The code below aids for us to debug that all the images where annotated well in the Label Studio. As a matter of fact, we can see that each image has one annotatio only, therefore if an image has more than one sign it can be found more than once in the plot.

In [None]:
def visualize_all_signs_grouped_with_bbox(df, img_dir="merged_images" ,cols=5):
    img_path_not_found = []
    for sign_type, group in df.groupby('sign_type'):
        num_images = len(group)
        rows = int(np.ceil(num_images / cols))

        # Create figure and axes
        fig, axes = plt.subplots(
            rows,
            cols,
            figsize=(cols * 4, rows * 4)
        )

        # Ensure axes is always a flat array
        axes = np.array(axes).reshape(-1)

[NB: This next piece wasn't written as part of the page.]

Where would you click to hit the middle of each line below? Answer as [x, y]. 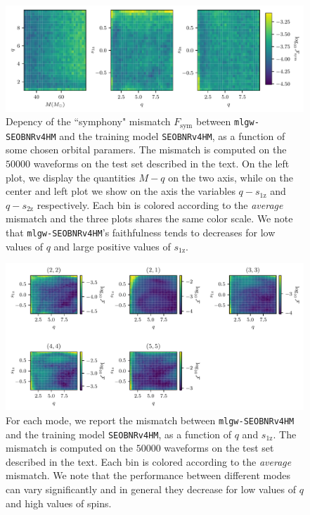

        # Figure-level title
        fig.suptitle(sign_type, fontsize=18)

        for ax, (_, row) in zip(axes, group.iterrows()):
            img_path = os.path.join(img_dir, os.path.basename(row['image_path']))

            if os.path.exists(img_path):
                img = Image.open(img_path)
                img = ImageOps.exif_transpose(img)
                img_np = np.array(img)
                ax.imshow(img_np)

                # Draw bounding box if present
                bbox = row.get('bbox', None)
                if bbox is not None and None not in bbox:
                    h, w = img_np.shape[:2]
                    x, y, bw, bh = bbox

                    # Convert percentage bbox to pixels
                    px = x * w / 100
                    py = y * h / 100
                    pbw = bw * w / 100
                    pbh = bh * h / 100

                    rect = patches.Rectangle(
                        (px, py),
                        pbw,
                        pbh,
                        linewidth=2,
                        edgecolor='r',
                        facecolor='none'
                    )
                    ax.add_patch(rect)
            else:
                ax.text(
                    0.5, 0.5,
                    f"Image {img_path} not found",
                    ha='center',
                    va='center'
                )
                img_path_not_found.append(img_path)

            ax.set_title(row.get('view_angle', ''), fontsize=10)
            ax.axis('off')

        # Hide unused subplots
        for ax in axes[num_images:]:
            ax.axis('off')

        plt.tight_layout(rect=[0, 0, 1, 0.95])
        plt.show()
    print("Images not found:", img_path_not_found)

visualize_all_signs_grouped_with_bbox(df)